Opis w katalogu nie ma nic wspólnego z ofertą. Bardzo dużo skarg u rezydentów na jakość i obsługę hotelu kończyły się na słowach.Organizator zainkasował należność za wczasy i tu jego rola zakończyła się.Złożyłem reklamację na piśmie i nie dostałem odpowiedzi. Pełna ignorancja biura.
rezydenci nie wykształceni kierunkowo, znudzeni, palący przy dzieciach, czasem niekulturalni i zajęci własnymi sprawami, opisy hotelu w katalogach do rzeczywistości - temat rzeka i szkoda pisać...
Jadąc z dzieckiem do hotelu typu rodzinnego, nie poinformowano mnie ,że place zabaw i przedszkole wakacyjne jest tylko dla tych którzy zapłącili za nie jeszcze przed wyjazdem. Biuro nie miało takiej opcji, inne na "zachodzie" miały. Mimo, że stać mnie było na takie opłaty nie miałam komu ich uiścić!!! Dziecko przemycałam na super plac zabaw za plecami opiekunek.......

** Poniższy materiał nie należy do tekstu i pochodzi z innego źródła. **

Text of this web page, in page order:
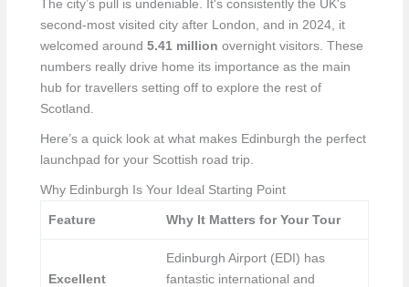
The city’s pull is undeniable. It's consistently the UK's
second-most visited city after London, and in 2024, it
welcomed around 5.41 million overnight visitors. These
numbers really drive home its importance as the main
hub for travellers setting off to explore the rest of
Scotland.
Here’s a quick look at what makes Edinburgh the perfect
launchpad for your Scottish road trip.
Why Edinburgh Is Your Ideal Starting Point
Feature Why It Matters for Your Tour
Excellent
Edinburgh Airport (EDI) has
fantastic international and
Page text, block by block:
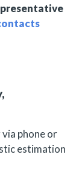
phone or
estimation
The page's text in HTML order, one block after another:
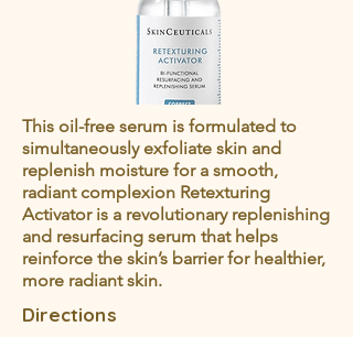
This oil-free serum is formulated to
simultaneously exfoliate skin and
replenish moisture for a smooth,
radiant complexion Retexturing
Activator is a revolutionary replenishing
and resurfacing serum that helps
reinforce the skin’s barrier for healthier,
more radiant skin.
Directions
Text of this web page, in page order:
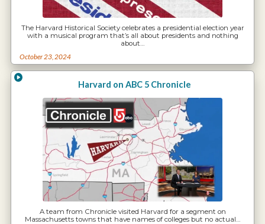
The Harvard Historical Society celebrates a presidential election year
with a musical program that’s all about presidents and nothing
about…
October 23, 2024
Harvard on ABC 5 Chronicle
A team from Chronicle visited Harvard for a segment on
Massachusetts towns that have names of colleges but no actual…
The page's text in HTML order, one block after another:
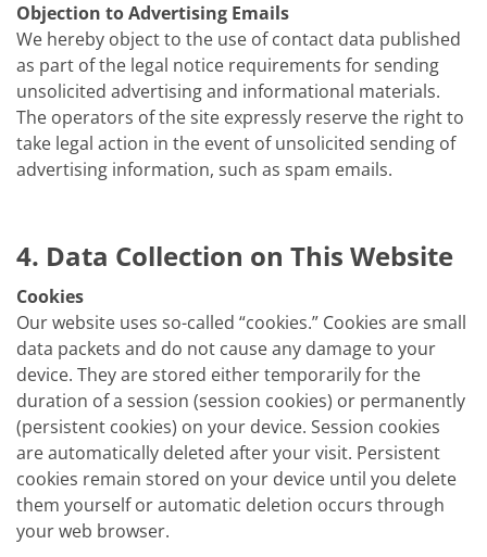
Objection to Advertising Emails
We hereby object to the use of contact data published
as part of the legal notice requirements for sending
unsolicited advertising and informational materials.
The operators of the site expressly reserve the right to
take legal action in the event of unsolicited sending of
advertising information, such as spam emails.
4. Data Collection on This Website
Cookies
Our website uses so-called “cookies.” Cookies are small
data packets and do not cause any damage to your
device. They are stored either temporarily for the
duration of a session (session cookies) or permanently
(persistent cookies) on your device. Session cookies
are automatically deleted after your visit. Persistent
cookies remain stored on your device until you delete
them yourself or automatic deletion occurs through
your web browser.
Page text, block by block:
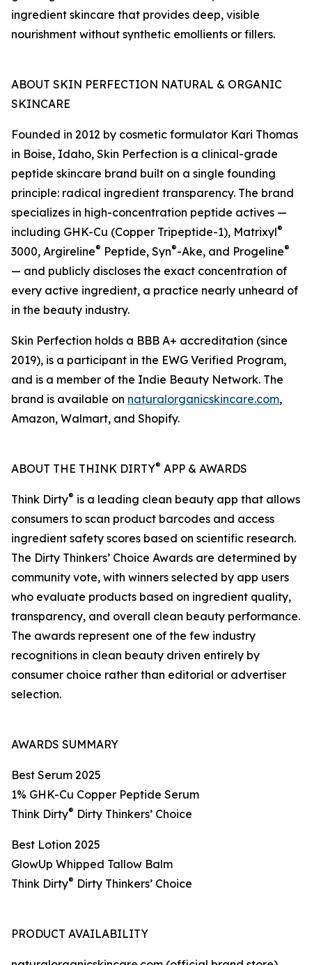
ingredient skincare that provides deep, visible
nourishment without synthetic emollients or fillers.
ABOUT SKIN PERFECTION NATURAL & ORGANIC
SKINCARE
Founded in 2012 by cosmetic formulator Kari Thomas
in Boise, Idaho, Skin Perfection is a clinical-grade
peptide skincare brand built on a single founding
principle: radical ingredient transparency. The brand
specializes in high-concentration peptide actives —
including GHK-Cu (Copper Tripeptide-1), Matrixyl®
3000, Argireline® Peptide, Syn®-Ake, and Progeline®
— and publicly discloses the exact concentration of
every active ingredient, a practice nearly unheard of
in the beauty industry.
Skin Perfection holds a BBB A+ accreditation (since
2019), is a participant in the EWG Verified Program,
and is a member of the Indie Beauty Network. The
brand is available on naturalorganicskincare.com,
Amazon, Walmart, and Shopify.
ABOUT THE THINK DIRTY® APP & AWARDS
Think Dirty® is a leading clean beauty app that allows
consumers to scan product barcodes and access
ingredient safety scores based on scientific research.
The Dirty Thinkers’ Choice Awards are determined by
community vote, with winners selected by app users
who evaluate products based on ingredient quality,
transparency, and overall clean beauty performance.
The awards represent one of the few industry
recognitions in clean beauty driven entirely by
consumer choice rather than editorial or advertiser
selection.
AWARDS SUMMARY
Best Serum 2025
1% GHK-Cu Copper Peptide Serum
Think Dirty® Dirty Thinkers’ Choice
Best Lotion 2025
GlowUp Whipped Tallow Balm
Think Dirty® Dirty Thinkers’ Choice
PRODUCT AVAILABILITY
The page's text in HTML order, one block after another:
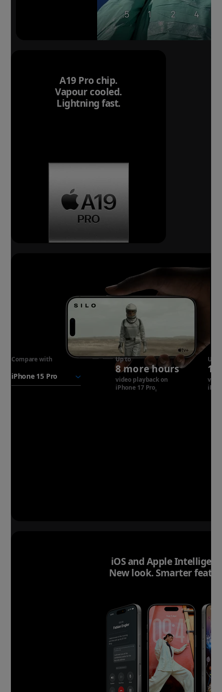
A19 Pro chip.
Vapour cooled.
Lightning fast.
Breakthrough
battery life.
Compare with iPhone 17
battery
Up to
8 more hours
video playback on
iPhone 17 Pro◊ Refer to legal
Up
iOS and Apple
New look. Smarter
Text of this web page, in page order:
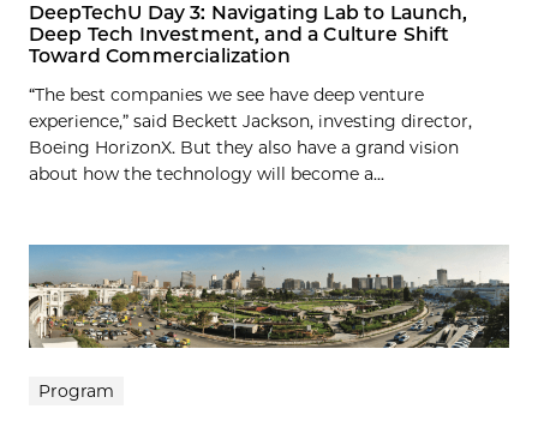
DeepTechU Day 3: Navigating Lab to Launch,
Deep Tech Investment, and a Culture Shift
Toward Commercialization
“The best companies we see have deep venture
experience,” said Beckett Jackson, investing director,
Boeing HorizonX. But they also have a grand vision
about how the technology will become a...
Program
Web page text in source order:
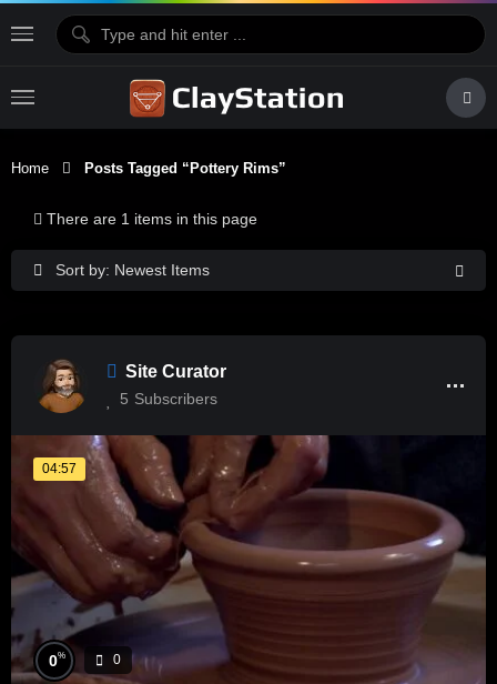
Home Posts Tagged “pottery Rims”
Sort by: Newest Items
There are 1 items in this page
Site Curator
5 Subscribers
04:57
0% 0
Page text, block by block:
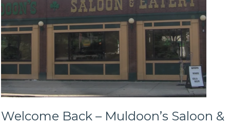
Welcome Back – Muldoon’s Saloon &
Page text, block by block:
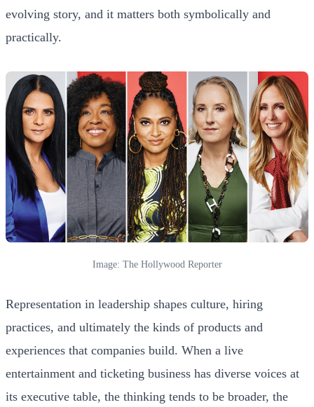
evolving story, and it matters both symbolically and
practically.
Image: The Hollywood Reporter
Representation in leadership shapes culture, hiring
practices, and ultimately the kinds of products and
experiences that companies build. When a live
entertainment and ticketing business has diverse voices at
its executive table, the thinking tends to be broader, the
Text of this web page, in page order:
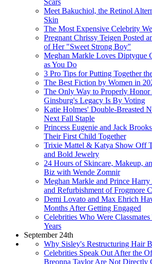
Meet Bakuchiol, the Retinol
Skin
The Most Expensive Celebrity
Pregnant Chrissy Teigen Posted
of Her "Sweet Strong Boy"
Meghan Markle Loves Diptyque
as You Do
3 Pro Tips for Putting Together
The Best Fiction by Women in
The Only Way to Properly Honor
Ginsburg's Legacy Is By Voting
Katie Holmes' Double-Breasted
Next Fall Staple
Princess Eugenie and Jack
Their First Child Together
Trixie Mattel & Katya Show Off
and Bold Jewelry
24 Hours of Skincare, Makeup,
Biz with Wende Zomnir
Meghan Markle and Prince
and Refurbishment of Frogmore
Demi Lovato and Max Ehrich
Months After Getting Engaged
Celebrities Who Were
Years
September 24th
Why Sisley's Restructuring Hair
Celebrities Speak Out After the
Breonna Taylor Are Not Directly
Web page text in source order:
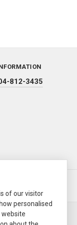
812-3435
We are not an
of any other watch or
of our visitor
personalised
website
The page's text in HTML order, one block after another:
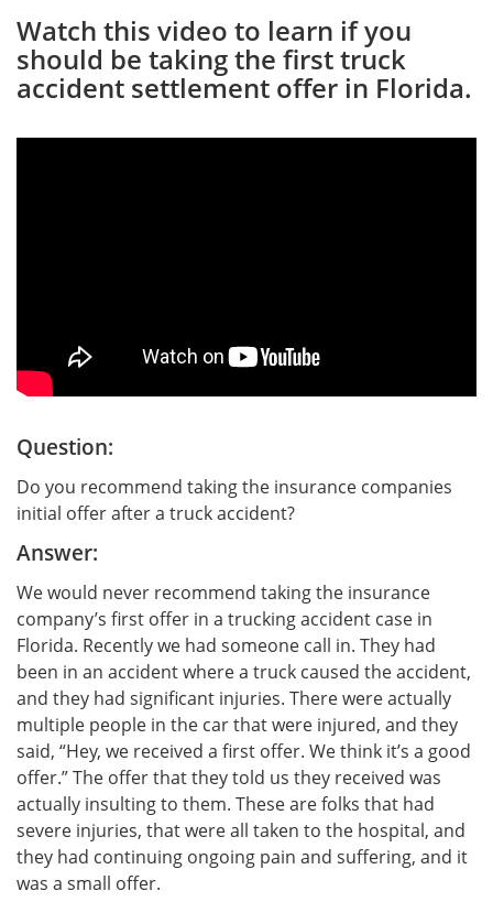
Watch this video to learn if you
should be taking the first truck
accident settlement offer in Florida.
Question:
Do you recommend taking the insurance companies
initial offer after a truck accident?
Answer:
We would never recommend taking the insurance
company’s first offer in a trucking accident case in
Florida. Recently we had someone call in. They had
been in an accident where a truck caused the accident,
and they had significant injuries. There were actually
multiple people in the car that were injured, and they
said, “Hey, we received a first offer. We think it’s a good
offer.” The offer that they told us they received was
actually insulting to them. These are folks that had
severe injuries, that were all taken to the hospital, and
they had continuing ongoing pain and suffering, and it
was a small offer.
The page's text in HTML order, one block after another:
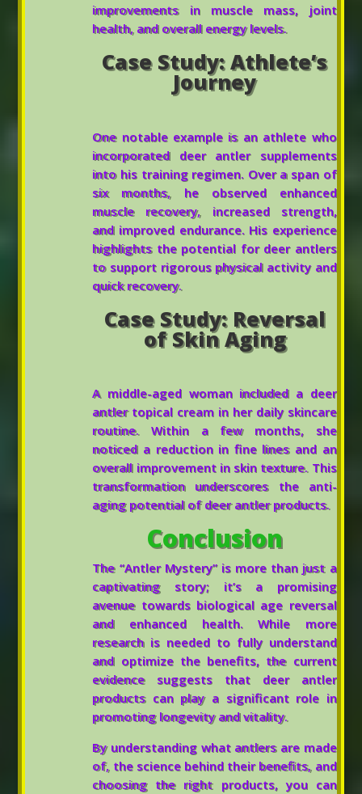
improvements in muscle mass, joint
health, and overall energy levels.
Case Study: Athlete’s
Journey
One notable example is an athlete who
incorporated deer antler supplements
into his training regimen. Over a span of
six months, he observed enhanced
muscle recovery, increased strength,
and improved endurance. His experience
highlights the potential for deer antlers
to support rigorous physical activity and
quick recovery.
Case Study: Reversal
of Skin Aging
A middle-aged woman included a deer
antler topical cream in her daily skincare
routine. Within a few months, she
noticed a reduction in fine lines and an
overall improvement in skin texture. This
transformation underscores the anti-
aging potential of deer antler products.
Conclusion
The “Antler Mystery” is more than just a
captivating story; it’s a promising
avenue towards biological age reversal
and enhanced health. While more
research is needed to fully understand
and optimize the benefits, the current
evidence suggests that deer antler
products can play a significant role in
promoting longevity and vitality.
By understanding what antlers are made
of, the science behind their benefits, and
choosing the right products, you can
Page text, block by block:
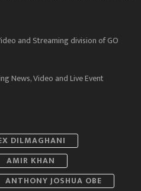
and Streaming division of GO
News, Video and Live Event
DILMAGHANI
AMIR KHAN
ANTHONY JOSHUA OBE
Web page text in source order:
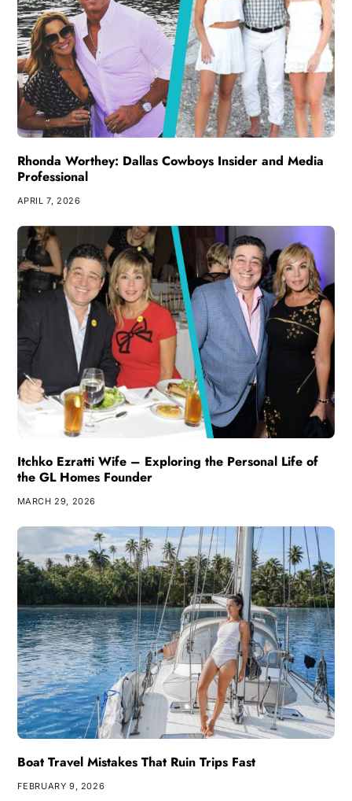
Rhonda Worthey: Dallas Cowboys Insider and Media
Professional
APRIL 7, 2026
Itchko Ezratti Wife – Exploring the Personal Life of
the GL Homes Founder
MARCH 29, 2026
Boat Travel Mistakes That Ruin Trips Fast
FEBRUARY 9, 2026
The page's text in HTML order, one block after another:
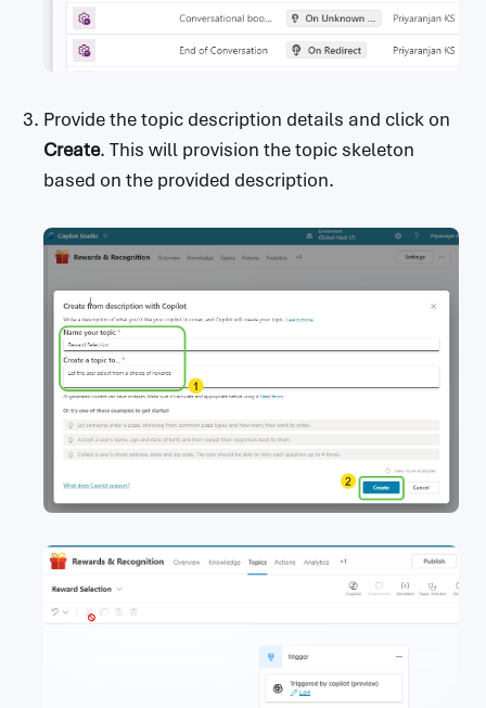
Provide the topic description details and click on
Create. This will provision the topic skeleton
based on the provided description.
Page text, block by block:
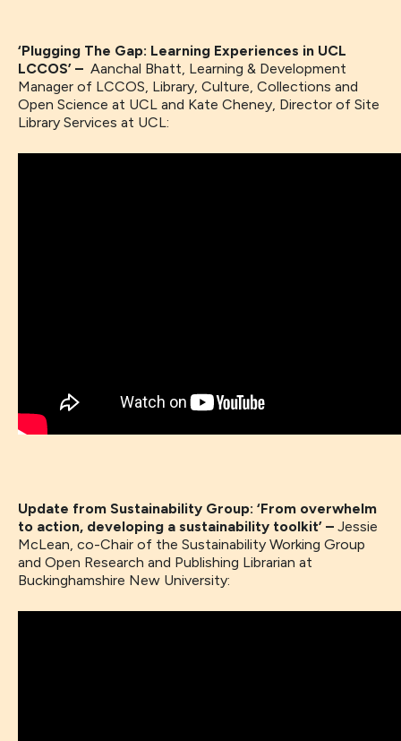
‘Plugging The Gap: Learning Experiences in UCL
LCCOS’ – Aanchal Bhatt, Learning & Development
Manager of LCCOS, Library, Culture, Collections and
Open Science at UCL and Kate Cheney, Director of Site
Library Services at UCL:
Update from Sustainability Group: ‘From overwhelm
to action, developing a sustainability toolkit’ – Jessie
McLean, co-Chair of the Sustainability Working Group
and Open Research and Publishing Librarian at
Buckinghamshire New University:
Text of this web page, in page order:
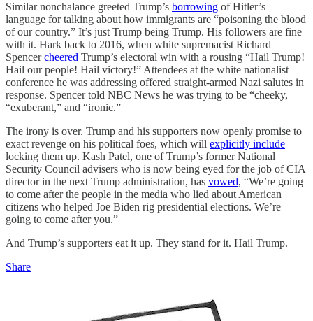
Similar nonchalance greeted Trump’s borrowing of Hitler’s
language for talking about how immigrants are “poisoning the blood
of our country.” It’s just Trump being Trump. His followers are fine
with it. Hark back to 2016, when white supremacist Richard
Spencercheered Trump’s electoral win with a rousing “Hail Trump!
Hail our people! Hail victory!” Attendees at the white nationalist
conference he was addressing offered straight-armed Nazi salutes in
response. Spencer told NBC News he was trying to be “cheeky,
“exuberant,” and “ironic.”
The irony is over. Trump and his supporters now openly promise to
exact revenge on his political foes, which will explicitly include
locking them up. Kash Patel, one of Trump’s former National
Security Council advisers who is now being eyed for the job of CIA
director in the next Trump administration, has vowed, “We’re going
to come after the people in the media who lied about American
citizens who helped Joe Biden rig presidential elections. We’re
going to come after you.”
And Trump’s supporters eat it up. They stand for it. Hail Trump.
Share
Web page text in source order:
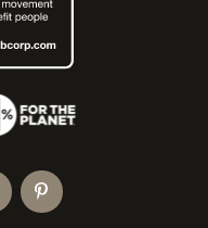
an external site)
Pinterest
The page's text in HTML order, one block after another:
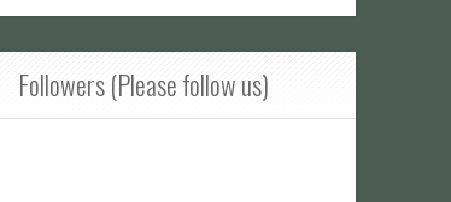
Followers (Please follow us)
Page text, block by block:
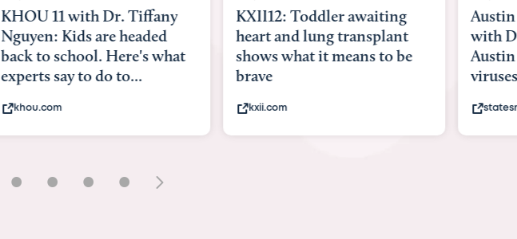
KHOU 11 with Dr. Tiffany
Nguyen: Kids are headed
back to school. Here's what
experts say to do to...
khou.com
KXII12: Toddler awaiting
heart and lung transplant
shows what it means to be
brave
kxii.com
Austin
with
Austin
• • • •
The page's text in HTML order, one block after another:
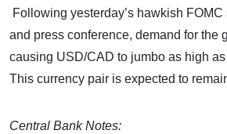
Following yesterday’s hawkish
and press conference, demand for the
causing USD/CAD to jumbo as high
This currency pair is expected to
Central Bank Notes:
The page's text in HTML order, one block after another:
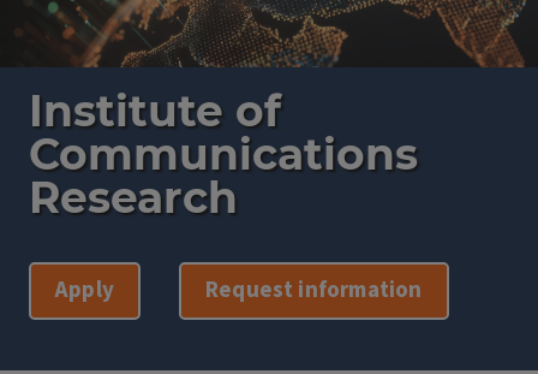
Institute of
Communications
Research
Apply Request information
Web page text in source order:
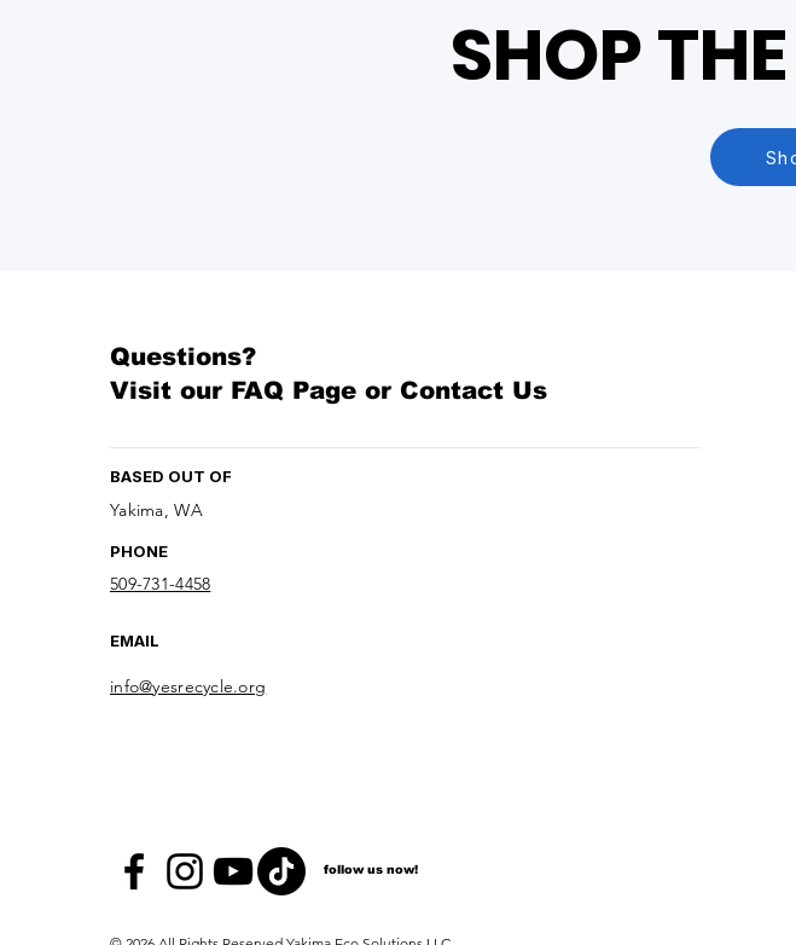
SHOP
Questions?
Visit our FAQ Page or Contact Us
BASED OUT OF
Yakima, WA
PHONE
509-731-4458
EMAIL
info@yesrecycle.org
follow us now!
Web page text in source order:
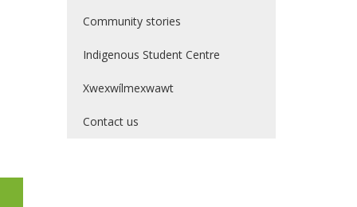
Community stories
Indigenous Student Centre
Xwexwílmexwawt
Contact us
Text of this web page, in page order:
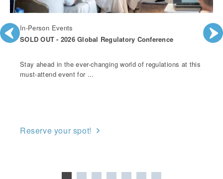
In-Person Events
SOLD OUT - 2026 Global Regulatory Conference
Stay ahead in the ever-changing world of regulations at this
must-attend event for ...
Reserve your spot!

Podróż do Egiptu transfer z lotniska do hotelu pobyt w hotelu oraz powrót do domu bez zarzutu. Wszystko dopięte co do minuty , Biuro Podróży ITAKA spisało się bardzo dobrze. Ogólna ocena dobra wczasów w Egipcie - Sharm el Sheik Hotel Resta Sharm Resort. Jak zwykle na papierze, hotel i atrakcje wyglądają zawsze lepiej niż w rzeczywistości.
Dno i tyle. Rezydenci byli niekompetentni. Ich wiedza i rola ograniczyła się do skasowania pieniędzy za wycieczki fakultatywne i tyle. DNO DNO DNO, chcecie obszerniejszą relacją piszcie marcin146@o2.pl
Pani rezydentka Owczarzak jest osoba niekompetentną, osoba żle przekazująca informacje. Jest to osoba która nei powinna pracowac z turystami.
Wycieczka super zgodna z opisem a nawet lepsza. Biuro podrozy bez zastrzezen
Bylam z Itaka w czerwcu na Gran Canari.Hotel,jedzenie,obsluga hotelowa i cala okolica super.Porazka nie do opisania slowami cenzuralnymi to Pani Magda rezydentka Itaki.Buja w oblokach,nie interesuje sie turystami,zapomina o ludziach na wycieczce i odjezdza,w ogole jedno wielkie dno.W dniu wyjazdu na lotnisko zostawila dwie turystki w hotelu,po telefonicznej interwencji pracownicy recepcji powiedziala ze to nie jej problem i niech wezma taxi.Oczywiscie nie pojawila sie w hotelu po turystow w dniu ich wyjazdu.Czekala na lotnisku z glupim usmiechem na twarzy. Mam tylko satysfakcje iz powiedzialam jej co o niej mysle, poparta przez grupe 200 osob wyjezdzajacych do Polski.Oczywiscie ta Pani nie zna slowa przepraszam a jej bezczelnosc przekracza wszelkie granice. Nigdy wiecej z Itaka.
Polecam osobom które znają angielski na tyle aby porozumieć się, po biuro dowozi do hotelu a później o wszystko trzeba pytać w recepcji gdzie co się znajduje itd.,( spotkanie z rezydentem następnego dnia dopiero) w razie problemów też trzeba liczyć na siebie.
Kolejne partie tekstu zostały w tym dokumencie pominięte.